Exercise goal
Could you write out, exactly, every line from the top of the data through the line holding "Add your Biographical"? Omit the pictures.

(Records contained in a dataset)
- - - -

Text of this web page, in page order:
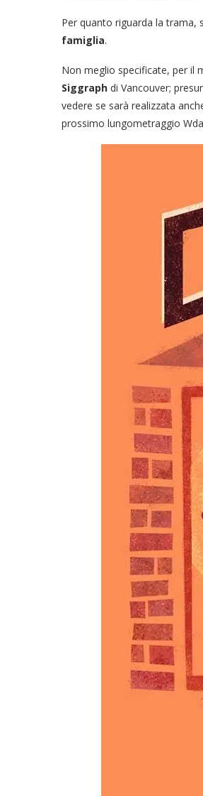
Per quanto riguarda la trama,
famiglia.
Non meglio specificate, per il
Siggraph di Vancouver;
vedere se sarà realizzata
prossimo lungometraggio
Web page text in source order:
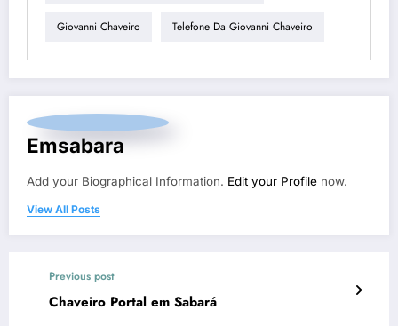
Giovanni Chaveiro Telefone Da Giovanni Chaveiro
Emsabara
Add your Biographical Information. Edit your Profile now.
View All Posts
Previous post
Chaveiro Portal em Sabará
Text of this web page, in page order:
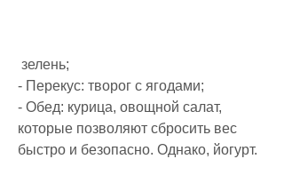
зелень;
- Перекус: творог с ягодами;
- Обед: курица, овощной салат,
которые позволяют сбросить вес
быстро и безопасно. Однако, йогурт.
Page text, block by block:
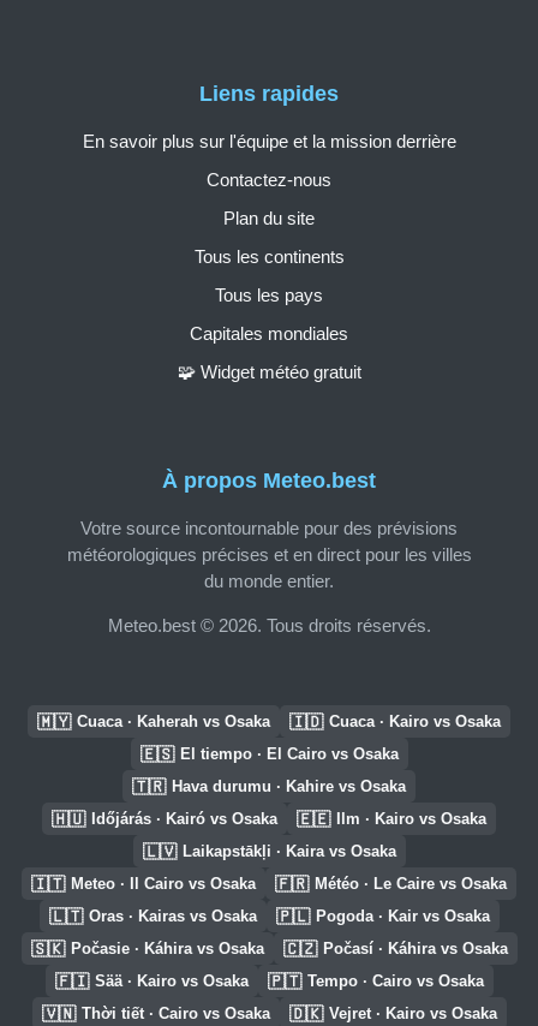
À propos Meteo.best
Votre source incontournable pour des prévisions
météorologiques précises et en direct pour les villes
du monde entier.
Meteo.best © 2026. Tous droits réservés.
Liens rapides
En savoir plus sur l'équipe et la mission derrière
Contactez-nous
Plan du site
Tous les continents
Tous les pays
Capitales mondiales
🧩 Widget météo gratuit
🇲🇾 Cuaca · Kaherah vs Osaka 🇮🇩 Cuaca · Kairo vs Osaka
🇪🇸 El tiempo · El Cairo vs Osaka
🇹🇷 Hava durumu · Kahire vs Osaka
🇭🇺 Időjárás · Kairó vs Osaka 🇪🇪 Ilm · Kairo vs Osaka
🇱🇻 Laikapstākļi · Kaira vs Osaka
🇮🇹 Meteo · Il Cairo vs Osaka 🇫🇷 Météo · Le Caire vs Osaka
🇱🇹 Oras · Kairas vs Osaka 🇵🇱 Pogoda · Kair vs Osaka
🇸🇰 Počasie · Káhira vs Osaka 🇨🇿 Počasí · Káhira vs Osaka
🇫🇮 Sää · Kairo vs Osaka 🇵🇹 Tempo · Cairo vs Osaka
🇻🇳 Thời tiết · Cairo vs Osaka 🇩🇰 Vejret · Kairo vs Osaka
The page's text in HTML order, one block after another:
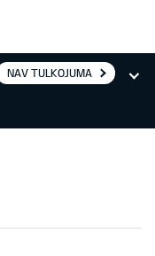
NAV TULKOJUMA
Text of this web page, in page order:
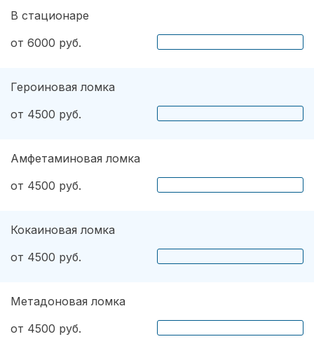
В стационаре
от 6000 руб.
Героиновая ломка
от 4500 руб.
Амфетаминовая ломка
от 4500 руб.
Кокаиновая ломка
от 4500 руб.
Метадоновая ломка
от 4500 руб.

- - - -

Result
Text of this web page, in page order:
Per quanto riguarda la trama,
famiglia.
Non meglio specificate, per il
Siggraph di Vancouver;
vedere se sarà realizzata
prossimo lungometraggio
Web page text in source order:
Giovanni Chaveiro Telefone Da Giovanni Chaveiro
Emsabara
Add your Biographical Information. Edit your Profile now.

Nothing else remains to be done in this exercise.